=== TASK STATEMENT ===
Would you output the following records verbatim and skip the images in them?

[Stored entries]
....

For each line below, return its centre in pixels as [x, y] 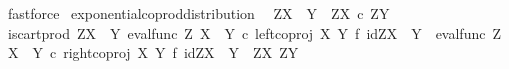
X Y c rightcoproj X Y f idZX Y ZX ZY [153, 52]
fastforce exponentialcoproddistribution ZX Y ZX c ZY [198, 13]
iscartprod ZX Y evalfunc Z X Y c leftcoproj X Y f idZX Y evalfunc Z [254, 32]
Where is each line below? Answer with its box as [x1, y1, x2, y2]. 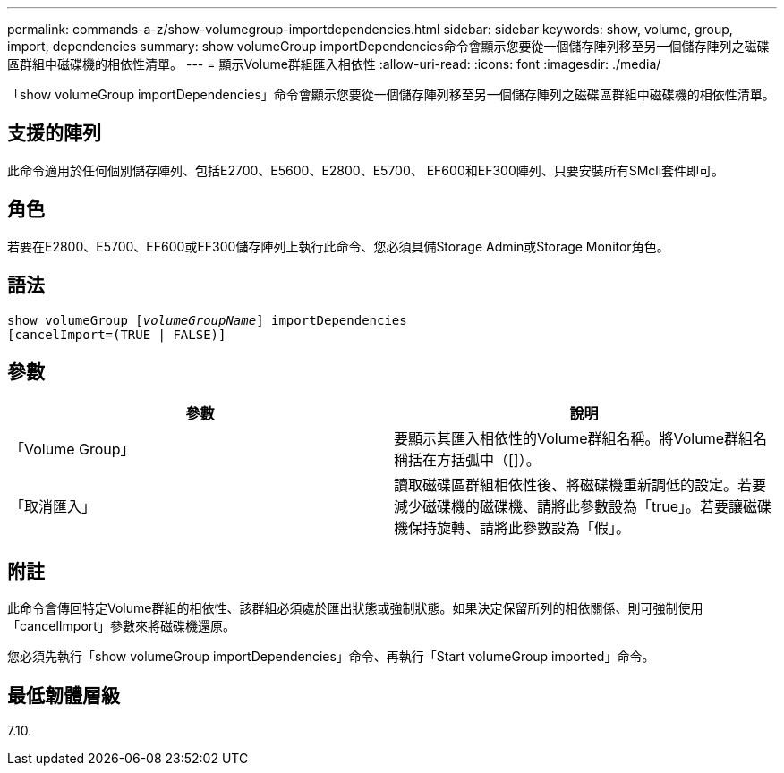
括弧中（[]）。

....

=== TASK ANSWER ===
For each line below, return its centre in pixels as [x, y] 
X Y c rightcoproj X Y f idZX Y ZX ZY [153, 52]
fastforce exponentialcoproddistribution ZX Y ZX c ZY [198, 13]
iscartprod ZX Y evalfunc Z X Y c leftcoproj X Y f idZX Y evalfunc Z [254, 32]
Where is each line below? Answer with its box as [x1, y1, x2, y2]. 
括弧中（[]）。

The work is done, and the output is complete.